The Foster Care Independence Act of 1999, which was passed by Congress prior to adjournment on November 18, contains a section that will fund the bill through cuts in child support funds that narrow the hold harmless funding guarantee. An earlier version of the bill, passed in the House, would have repealed the provision entirely, reducing state child support funds for 21 states by approximately $190 million over 5 years. In its final version, however, the House and Senate agreed to a narrowing of the provision in which states that pass through and disregard 80% of current support payments to families on assistance or that pass through child support collected through a tax intercept to families formerly on assistance would still qualify for 50% of the funds guaranteed under the hold harmless provision. The limitations may serve as an incentive to some states to pass through child support payments; estimates are that under current state policy, two states would benefit from the modified hold harmless guarantee, but as welfare caseloads continue to decline, more states may be subject to the new provision.

Child Support Enforcement Contempt Procedures Violate Due Process Rights

On September 30, 1999, a U.S. District Court in Eastern Michigan issued a declaration stating that the Wayne County child support enforcement use of pre-printed, pre-signed forms for both "orders to show cause", and bench warrants for the arrest of persons delinquent in child support payments without the review and the actual signature of a Circuit Court Judge violate that person's Fourth Amendment rights to due process.
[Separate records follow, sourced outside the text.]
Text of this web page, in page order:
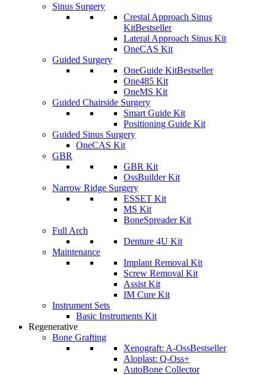
Sinus Surgery
Crestal Approach Sinus
KitBestseller
Lateral Approach Sinus Kit
OneCAS Kit
Guided Surgery
OneGuide KitBestseller
One485 Kit
OneMS Kit
Guided Chairside Surgery
Smart Guide Kit
Positioning Guide Kit
Guided Sinus Surgery
OneCAS Kit
GBR
GBR Kit
OssBuilder Kit
Narrow Ridge Surgery
ESSET Kit
MS Kit
BoneSpreader Kit
Full Arch
Denture 4U Kit
Maintenance
Implant Removal Kit
Screw Removal Kit
Assist Kit
IM Cure Kit
Instrument Sets
Basic Instruments Kit
Regenerative
Bone Grafting
Xenograft: A-OssBestseller
Aloplast: Q-Oss+
AutoBone Collector
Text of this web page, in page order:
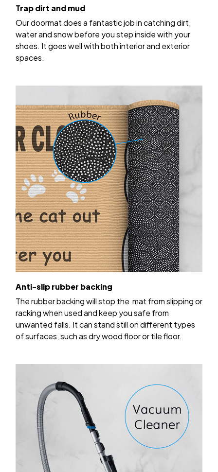
Our doormat does a fantastic job in catching dirt,
water and snow before you step inside with your
shoes. It goes well with both interior and exterior
spaces.
The rubber backing will stop the mat from slipping or
racking when used and keep you safe from
unwanted falls. It can stand still on different types
of surfaces, such as dry wood floor or tile floor.
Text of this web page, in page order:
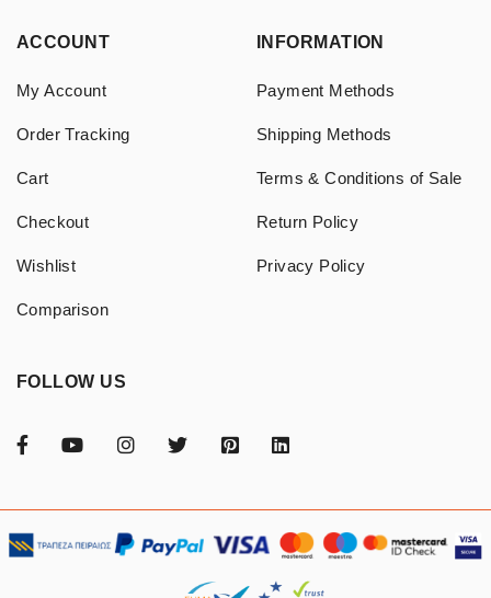
ACCOUNT
My Account
Order Tracking
Cart
Checkout
Wishlist
Comparison
INFORMATION
Payment Methods
Shipping Methods
Terms & Conditions of Sale
Return Policy
Privacy Policy
FOLLOW US
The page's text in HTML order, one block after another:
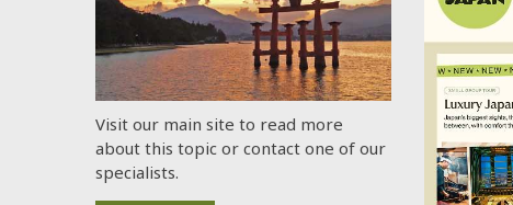
Visit our main site to read more
about this topic or contact one of our
specialists.
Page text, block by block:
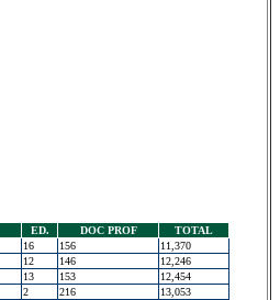
ED. DOC PROF
TOTAL
16 156
11,370
12 146
12,246
13 153
12,454
2 216 13,053

The decision is said to represent the first case in which a federal court has reviewed state proceedings in this area in regard to violations of federal constitutional rights, and recognized the existence of a federally protected constitutional liberty interest.

The declaration states that when the pre-printed orders to show cause and bench warrants for a person's arrest are issued against a person, that person is facing a loss of liberty which the state cannot impose without notice and a meaningful opportunity to defend.